▸ EXTRACTED INFORMATION:
[Start of section]

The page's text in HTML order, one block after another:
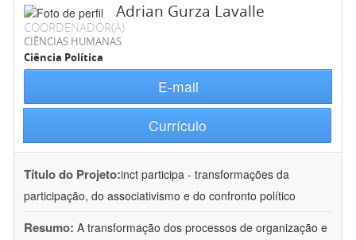
Adrian Gurza Lavalle
COORDENADOR(A)
CIÊNCIAS HUMANAS
Ciência Política
E-mail
Currículo
Título do Projeto:inct participa - transformações da
participação, do associativismo e do confronto político
Resumo: A transformação dos processos de organização e
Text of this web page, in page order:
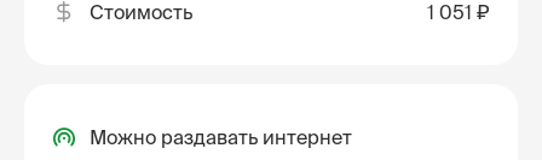
Стоимость 1 051 ₽
Можно раздавать интернет
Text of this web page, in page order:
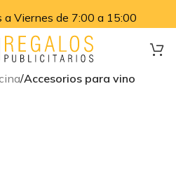
a Viernes de 7:00 a 15:00
Accesorios para vino
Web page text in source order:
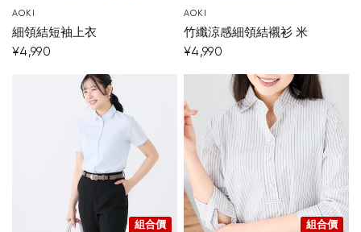
AOKI
細領結短袖上衣
¥4,990
AOKI
竹纖涼感細領結襯衫 米
¥4,990
組合價 組合價
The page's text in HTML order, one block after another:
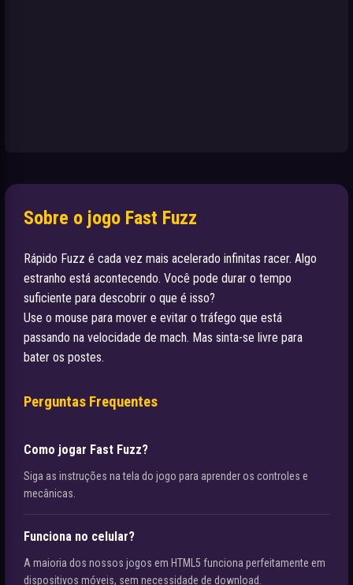
Sobre o jogo Fast Fuzz
Rápido Fuzz é cada vez mais acelerado infinitas racer. Algo
estranho está acontecendo. Você pode durar o tempo
suficiente para descobrir o que é isso?
Use o mouse para mover e evitar o tráfego que está
passando na velocidade de mach. Mas sinta-se livre para
bater os postes.
Perguntas Frequentes
Como jogar Fast Fuzz?
Siga as instruções na tela do jogo para aprender os controles e
mecânicas.
Funciona no celular?
A maioria dos nossos jogos em HTML5 funciona perfeitamente em
dispositivos móveis, sem necessidade de download.
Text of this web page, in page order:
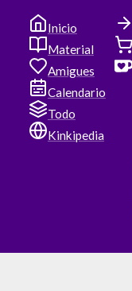
Inicio
Material
Amigues
Calendario
Todo
Kinkipedia
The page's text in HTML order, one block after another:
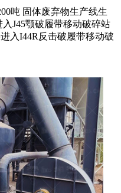
吨 固体废弃物生产线生
入J45颚破履带移动破碎站
入I44R反击破履带移动破
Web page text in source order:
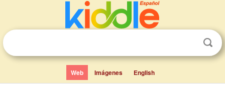
Web Imágenes English
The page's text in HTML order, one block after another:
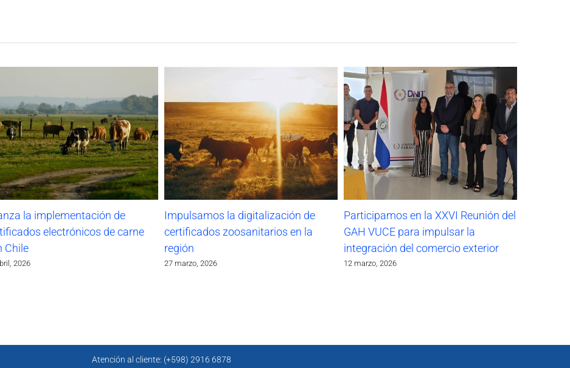
la implementación de
electrónicos de carne
Chile
2026
Impulsamos la digitalización de
certificados zoosanitarios en la
región
27 marzo, 2026
Participamos en la XXVI Reunión del
GAH VUCE para impulsar la
integración del comercio exterior
12 marzo, 2026
Atención al cliente: (+598) 2916 6878
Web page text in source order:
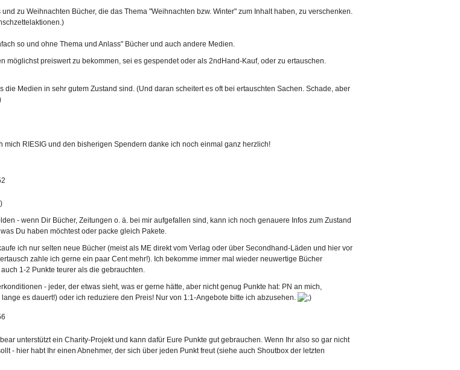
zu Weihnachten Bücher, die das Thema "Weihnachten bzw. Winter" zum Inhalt haben, zu verschenken.
so und ohne Thema und Anlass" Bücher und auch andere Medien.
möglichst preiswert zu bekommen, sei es gespendet oder als 2ndHand-Kauf, oder zu ertauschen.
die Medien in sehr gutem Zustand sind. (Und daran scheitert es oft bei ertauschten Sachen. Schade, aber
mich RIESIG und den bisherigen Spendern danke ich noch einmal ganz herzlich!
- wenn Dir Bücher, Zeitungen o. ä. bei mir aufgefallen sind, kann ich noch genauere Infos zum Zustand
Du haben möchtest oder packe gleich Pakete.
ich nur selten neue Bücher (meist als ME direkt vom Verlag oder über Secondhand-Läden und hier vor
zahle ich gerne ein paar Cent mehr!). Ich bekomme immer mal wieder neuwertige Bücher
1-2 Punkte teurer als die gebrauchten.
- jeder, der etwas sieht, was er gerne hätte, aber nicht genug Punkte hat: PN an mich,
es dauert!) oder ich reduziere den Preis! Nur von 1:1-Angebote bitte ich abzusehen.
unterstützt ein Charity-Projekt und kann dafür Eure Punkte gut gebrauchen. Wenn Ihr also so gar nicht
- hier habt Ihr einen Abnehmer, der sich über jeden Punkt freut (siehe auch Shoutbox der letzten
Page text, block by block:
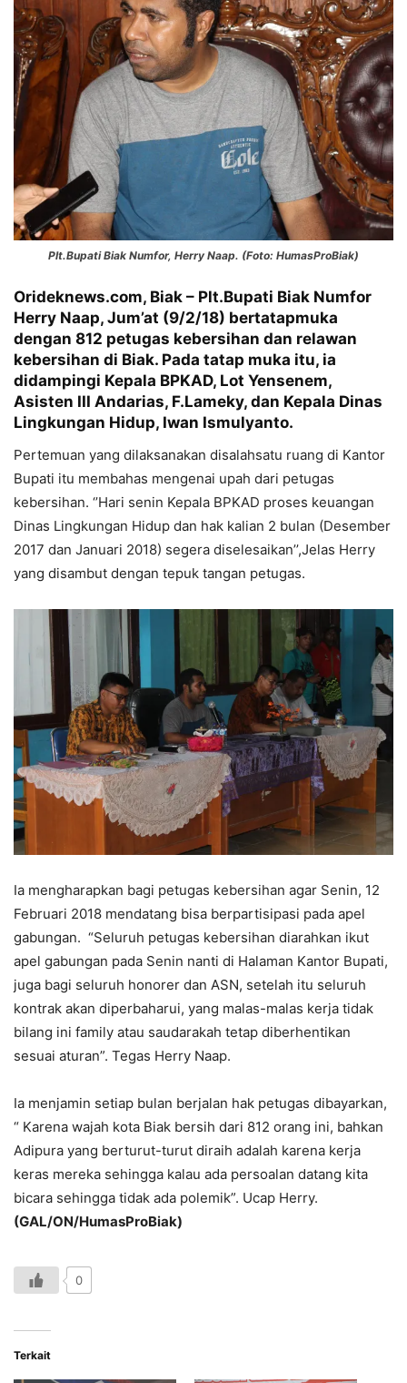
Plt.Bupati Biak Numfor, Herry Naap. (Foto: HumasProBiak)
Orideknews.com, Biak – Plt.Bupati Biak Numfor
Herry Naap, Jum’at (9/2/18) bertatapmuka
dengan 812 petugas kebersihan dan relawan
kebersihan di Biak. Pada tatap muka itu, ia
didampingi Kepala BPKAD, Lot Yensenem,
Asisten III Andarias, F.Lameky, dan Kepala Dinas
Lingkungan Hidup, Iwan Ismulyanto.
Pertemuan yang dilaksanakan disalahsatu ruang di Kantor
Bupati itu membahas mengenai upah dari petugas
kebersihan. ‘’Hari senin Kepala BPKAD proses keuangan
Dinas Lingkungan Hidup dan hak kalian 2 bulan (Desember
2017 dan Januari 2018) segera diselesaikan’’,Jelas Herry
yang disambut dengan tepuk tangan petugas.
Ia mengharapkan bagi petugas kebersihan agar Senin, 12
Februari 2018 mendatang bisa berpartisipasi pada apel
gabungan. “Seluruh petugas kebersihan diarahkan ikut
apel gabungan pada Senin nanti di Halaman Kantor Bupati,
juga bagi seluruh honorer dan ASN, setelah itu seluruh
kontrak akan diperbaharui, yang malas-malas kerja tidak
bilang ini family atau saudarakah tetap diberhentikan
sesuai aturan”. Tegas Herry Naap.
Ia menjamin setiap bulan berjalan hak petugas dibayarkan,
“ Karena wajah kota Biak bersih dari 812 orang ini, bahkan
Adipura yang berturut-turut diraih adalah karena kerja
keras mereka sehingga kalau ada persoalan datang kita
bicara sehingga tidak ada polemik”. Ucap Herry.
(GAL/ON/HumasProBiak)
0
Terkait
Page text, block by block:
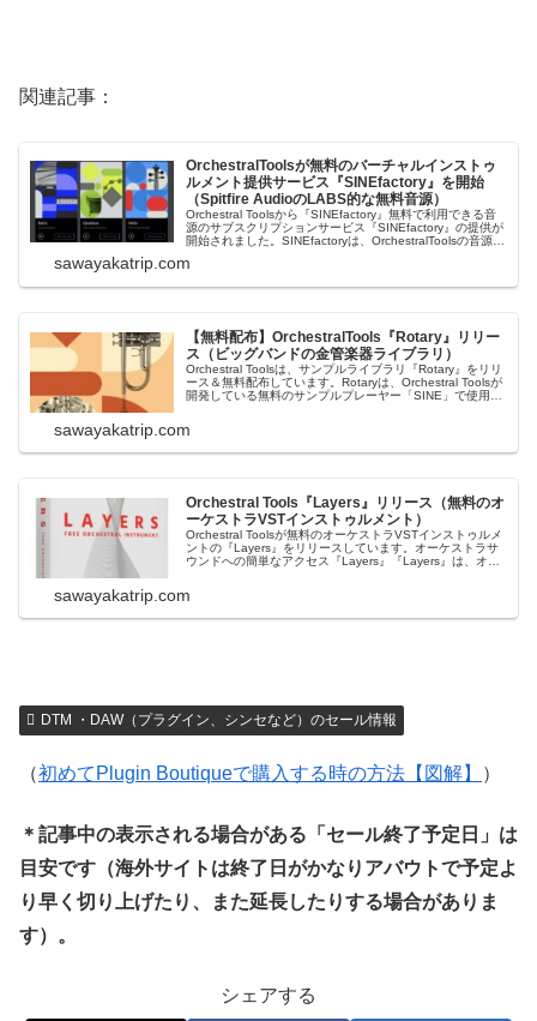
関連記事：
OrchestralToolsが無料のバーチャルインストゥ
ルメント提供サービス『SINEfactory』を開始
（Spitfire AudioのLABS的な無料音源）
Orchestral Toolsから『SINEfactory』無料で利用できる音
源のサブスクリプションサービス『SINEfactory』の提供が
開始されました。SINEfactoryは、OrchestralToolsの音源プ
ーチャルイン...
sawayakatrip.com
【無料配布】OrchestralTools『Rotary』リリー
ス（ビッグバンドの金管楽器ライブラリ）
Orchestral Toolsは、サンプルライブラリ『Rotary』をリリ
ース＆無料配布しています。Rotaryは、Orchestral Toolsが
開発している無料のサンプルプレーヤー「SINE」で使用で
sawayakatrip.com
Orchestral Tools『Layers』リリース（無料のオ
ーケストラVSTインストゥルメント）
Orchestral Toolsが無料のオーケストラVSTインストゥルメ
ントの『Layers』をリリースしています。オーケストラサ
ウンドへの簡単なアクセス『Layers』『Layers』は、オー
録...
sawayakatrip.com
DTM ・DAW（プラグイン、シンセなど）のセール情報
（初めてPlugin Boutiqueで購入する時の方法【図解】 ）
＊記事中の表示される場合がある「セール終了予定日」は
目安です（海外サイトは終了日がかなりアバウトで予定よ
り早く切り上げたり、また延長したりする場合がありま
す）。
シェアする
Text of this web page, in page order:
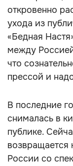
откровенно
ухода из
«Бедная
между
что
прессой и
В последние
снималась в
публике.
возвращается
России со
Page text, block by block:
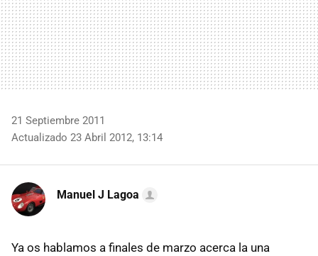
21 Septiembre 2011
Actualizado 23 Abril 2012, 13:14
Manuel J Lagoa
Ya os hablamos a finales de marzo acerca la una
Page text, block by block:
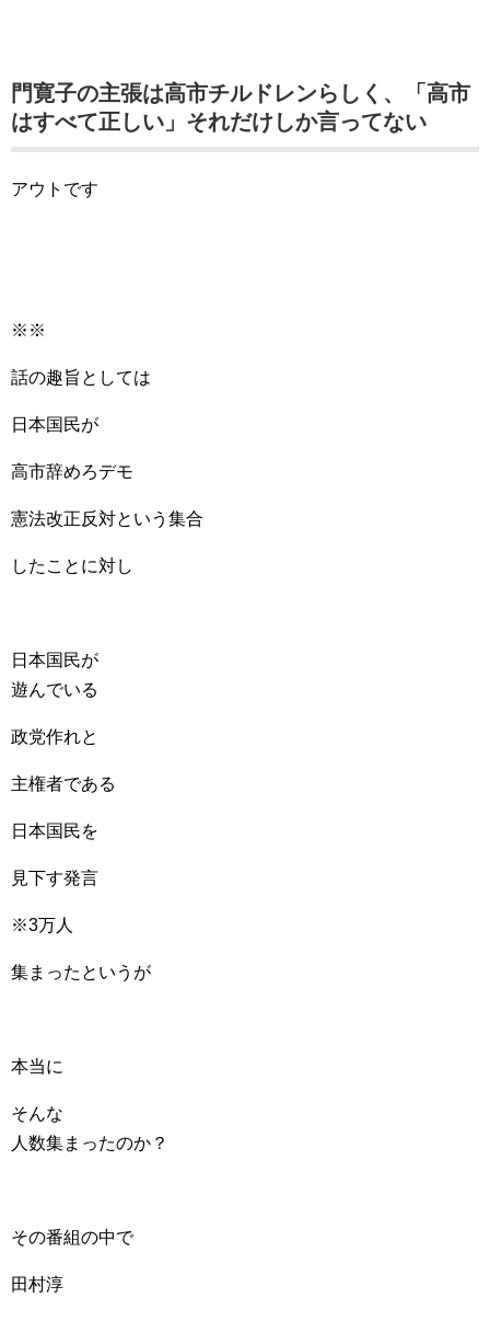
門寛子の主張は高市チルドレンらしく、「高市
はすべて正しい」それだけしか言ってない
アウトです
※※
話の趣旨としては
日本国民が
高市辞めろデモ
憲法改正反対という集合
したことに対し
日本国民が
遊んでいる
政党作れと
主権者である
日本国民を
見下す発言
※3万人
集まったというが
本当に
そんな
人数集まったのか？
その番組の中で
田村淳
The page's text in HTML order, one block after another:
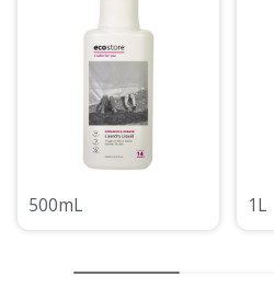
500mL 1L
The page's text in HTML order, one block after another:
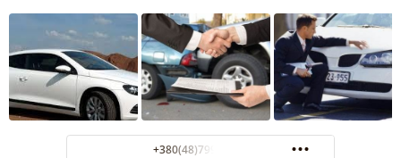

[End of section]

▸ ACTIVITY:
Output exactly those lines of the data above that run from the line with "Impulsamos la digitalización de" up to and including the line with "kebersihan. ‘’Hari senin". No pictures go in.

▸ ANSWER SPACE:
Impulsamos la digitalización de
certificados zoosanitarios en la
región
27 marzo, 2026
Participamos en la XXVI Reunión del
GAH VUCE para impulsar la
integración del comercio exterior
12 marzo, 2026
Atención al cliente: (+598) 2916 6878
Web page text in source order:
zu Weihnachten Bücher, die das Thema "Weihnachten bzw. Winter" zum Inhalt haben, zu verschenken.
so und ohne Thema und Anlass" Bücher und auch andere Medien.
möglichst preiswert zu bekommen, sei es gespendet oder als 2ndHand-Kauf, oder zu ertauschen.
die Medien in sehr gutem Zustand sind. (Und daran scheitert es oft bei ertauschten Sachen. Schade, aber
mich RIESIG und den bisherigen Spendern danke ich noch einmal ganz herzlich!
- wenn Dir Bücher, Zeitungen o. ä. bei mir aufgefallen sind, kann ich noch genauere Infos zum Zustand
Du haben möchtest oder packe gleich Pakete.
ich nur selten neue Bücher (meist als ME direkt vom Verlag oder über Secondhand-Läden und hier vor
zahle ich gerne ein paar Cent mehr!). Ich bekomme immer mal wieder neuwertige Bücher
1-2 Punkte teurer als die gebrauchten.
- jeder, der etwas sieht, was er gerne hätte, aber nicht genug Punkte hat: PN an mich,
es dauert!) oder ich reduziere den Preis! Nur von 1:1-Angebote bitte ich abzusehen.
unterstützt ein Charity-Projekt und kann dafür Eure Punkte gut gebrauchen. Wenn Ihr also so gar nicht
- hier habt Ihr einen Abnehmer, der sich über jeden Punkt freut (siehe auch Shoutbox der letzten
Page text, block by block:
Plt.Bupati Biak Numfor, Herry Naap. (Foto: HumasProBiak)
Orideknews.com, Biak – Plt.Bupati Biak Numfor
Herry Naap, Jum’at (9/2/18) bertatapmuka
dengan 812 petugas kebersihan dan relawan
kebersihan di Biak. Pada tatap muka itu, ia
didampingi Kepala BPKAD, Lot Yensenem,
Asisten III Andarias, F.Lameky, dan Kepala Dinas
Lingkungan Hidup, Iwan Ismulyanto.
Pertemuan yang dilaksanakan disalahsatu ruang di Kantor
Bupati itu membahas mengenai upah dari petugas
kebersihan. ‘’Hari senin Kepala BPKAD proses keuangan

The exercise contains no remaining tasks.